Decisão do STF bane Flávio Bolsonaro de ver o pai por 90 dias após ele divulgar carta que o nomeava porta-voz da família. Senador acusa Moraes de interferir nas eleições de 2026.
O senador Flávio Bolsonaro (PL), pré-candidato à Presidência da República, voltou a criticar a decisão do ministro Alexandre de Moraes, do Supremo Tribunal Federal, que lhe proibiu de visitar o pai, o ex-presidente Jair Bolsonaro, durante 90 dias. A restrição foi determinada depois que Flávio tornou pública, em suas redes sociais, uma carta escrita por Jair na qual o autoriza a atuar como porta-voz da família na campanha eleitoral.
Em transmissão ao vivo realizada em seu canal no YouTube, o congressista classificou a medida como uma tentativa de interferir no processo eleitoral de 2026. Ele também a qualificou de “desproporcional” e “sem critério” ao afirmar que, em outras ocasiões, cartas semelhantes do ex-chefe do Executivo circularam sem a imposição de sanções judiciais.

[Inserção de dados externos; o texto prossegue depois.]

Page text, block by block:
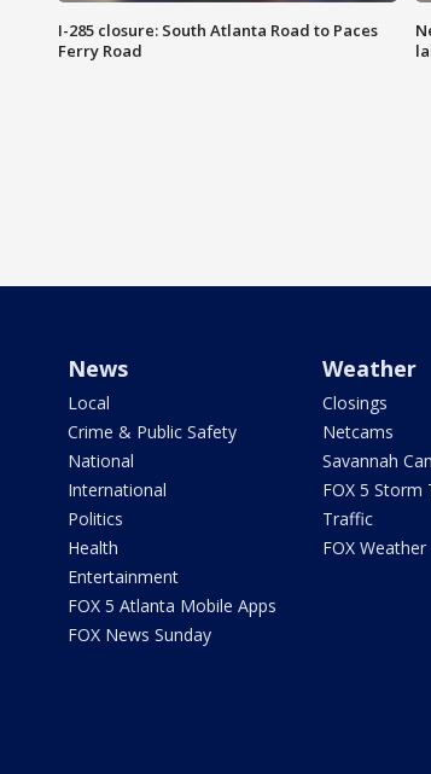
I-285 closure: South Atlanta Road to Paces
Ferry Road
News
Local
Crime & Public Safety
National
International
Politics
Health
Entertainment
FOX 5 Atlanta Mobile Apps
FOX News Sunday
Weather
Closings
Netcams
Savannah
FOX 5 Storm
Traffic
FOX Weather

“Claramente configura essa tentativa de Alexandre de Moraes interferir nas eleições deste ano. Não bastando a injustiça cometida por ele com Jair Bolsonaro. É mais um grande sentimento coletivo de injustiça”, afirmou.
O despacho de Moraes atendeu a um pedido da Procuradoria-Geral da República no inquérito que investiga possível violação de medidas cautelares impostas ao ex-presidente. Entre essas restrições, está a proibição de uso de redes sociais, “diretamente ou por intermédio de terceiros”. Para Moraes, ao divulgar a carta, Flávio atuou como intermediário de Jair, descumprindo a ordem judicial.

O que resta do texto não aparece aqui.